No plane can do a "proper" turn at 90 degrees of bank, it is physically impossible. By "proper" turn I mean a balanced level turn, not an aerobatic knife edge manouevre. Any plane can do a balanced turn at 90 degrees of bank but it won't be a level turn - a level turn means maintaining height. It must lose height. The wing is what holds a plane up. When banked the lift force is angled away from vertical, that's what makes the plane turn, but there is not enough vertical component so the total lift must be increased. That's why you pull back on elevator, to increase the angle of attack and get more lift, it's also why the stall speed rises when you turn. But at 90 degrees of bank, all the lift force is pointing sideways, there is no vertical component, so no wing lift to hold the plane up. It must either lose height, or the pilot goes knife edge to get lift from the fuz, but for those of you who have no experience of full-size aerobatics, believe me it is most uncomfortable for those not used to it, and the drag rise is a heavy penalty. It is potentially dangerous since it is up elevator and lots of rudder, again the controls for a spin/flick, so should only be done by experienced pilots with a suitable model and safe height.
I totally agree with this post and your previous one.
I will preface this explanation by saying that we are NOT considering use of rudder for any degree of knife edge input, I'll get to that later,
No plane can do a proper 90 degree 'LEVEL' turn by increasing elevator alone.
The math is actually pretty easy to prove this.
To maintain level flight lift must equal weight. IE 1 G of vertical lift must be produced (opposite to gravity)
Wings develop lift perpendicular to their span. IE looking at a plane from behind, the lift is directly up if the wings are level.
As you bank the wings, that lift tilts over to remain perpendicular to the wing.

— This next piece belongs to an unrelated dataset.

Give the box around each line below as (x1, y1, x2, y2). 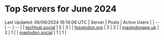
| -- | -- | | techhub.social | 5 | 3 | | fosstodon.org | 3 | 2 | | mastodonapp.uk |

You gain a turning force but lose vertical component. If you just bank and do nothing else with the controls the plane will descend.
If you increase elevator your lift force increases. At 60 degrees bank you need 2 times the lift (2G) as this will give you 1G of vertical component,
Simple trigonometry. Cosine of 60 is 0.5. 2 x 0.5 = 1
To calculate how much extra lift you need to sustain a level turn at any bank angle use this forumula.
1/(cosine of bank angle)
eg 30 degrees bank = 1.15G
45 degrees bank = 1,41G
60 degrees bank = 2G
75 degrees bank = 3.8G
85 degrees bank = 11.5G
89 degrees bank = 57 G
90 degrees bank = infinity G
I'm pretty sure no plane can pull 57 G let alone infinity G.
a sustained altitude 90 degree bank level turn is impossible using the lift from the wing alone.
Enter rudder and knife-edge flight.. At 90 degrees bank your wings are doing nothing to support the weight of the aircraft.
You can apply rudder which then gives the fuselage an angle of attack to the airflow and there is a lifting force generated by the body.
Depending on power and aircraft design you may be able to sustain level knife edge flight indefinitely.
Getting back to normal bank (no knife edge input) we can calculate stall speed increase quite easily too.
New stall speed at any bank is 1G stall speed x (square root of G)
so for a 60 degree bank the new stall speed will be (square root of 2) = 1.4.
IE 40% more than in level flight.
Increasing lift to produce extra G has the penalty of producing extra drag.
This is usually the limiting factor in light aircraft. Most cessna's and small piston aircraft run out of puff around 2.5G sustained turn.
They can pull more G momentarily but not sustain it due to insufficient power.
now the final part. Structural limit.
Example - (real numbers for a Robin 2160)
A typical light aerobatic plane such as a Robin 2160 has a flight g limit of + 6 and - 3 G.
this means it can pull 6 G every day without damage.
if we know the stall speed we can calculate the maximum manoeuvre speed very easily.
assume stall speed is 55kts.
Stall speed at max G (6 in this example) is:
55kts x (square root of 6) = 135 kts.
this is the maximum manoeuvre speed for this aircraft.
what does it actually mean?
Flying less than 135 kts you cannot pull 6G as the plane will stall before achieving 6G.
IE flying less than 135 kts it is impossible to break the aircraft in flight.
Flying above 135 kts it is possible to exceed 6G if you apply full control deflection. IE you can break the aircraft
in a light aircraft this number is where the green arc on your airspeed indicator become orange (amber)
Flying in the green speed range you can use full control input.
If your speed is in the amber range you must use caution and limit control inputs accordingly.
I doubt most of us know the structural limit of our models.
Also no way to know exact airspeed either unless you use telemetry.
Personally I have dived all my RC planes at full power and then used full elevator to pull out and not one has ever broken.
The principles still apply.